= EXERCISE DIRECTIONS =
The lines below from the one with "Page text, block" up to and including the one with "Text of this" are what you should set down, exactly and without pictures.

(Saved data entries)
※ ※ ※

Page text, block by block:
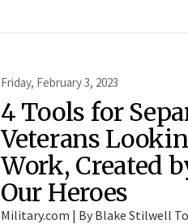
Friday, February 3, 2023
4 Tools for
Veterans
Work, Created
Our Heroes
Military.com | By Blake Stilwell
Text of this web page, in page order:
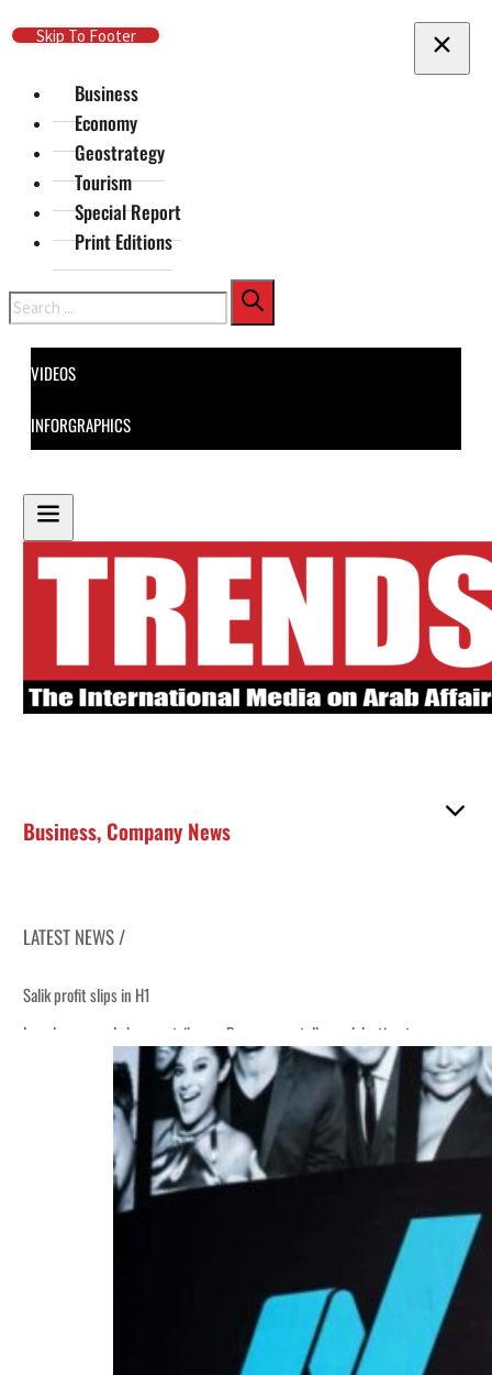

※ ※ ※

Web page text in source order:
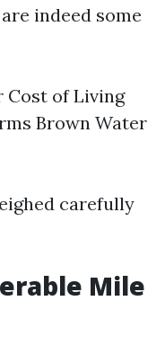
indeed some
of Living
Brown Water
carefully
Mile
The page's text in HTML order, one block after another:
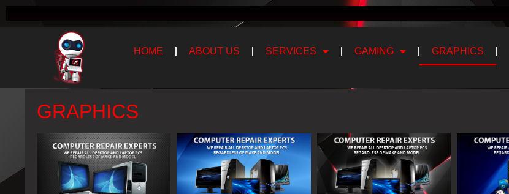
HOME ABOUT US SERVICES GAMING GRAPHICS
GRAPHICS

※ ※ ※

= TASK OUTPUT =
Page text, block by block:
Friday, February 3, 2023
4 Tools for
Veterans
Work, Created
Our Heroes
Military.com | By Blake Stilwell
Text of this web page, in page order:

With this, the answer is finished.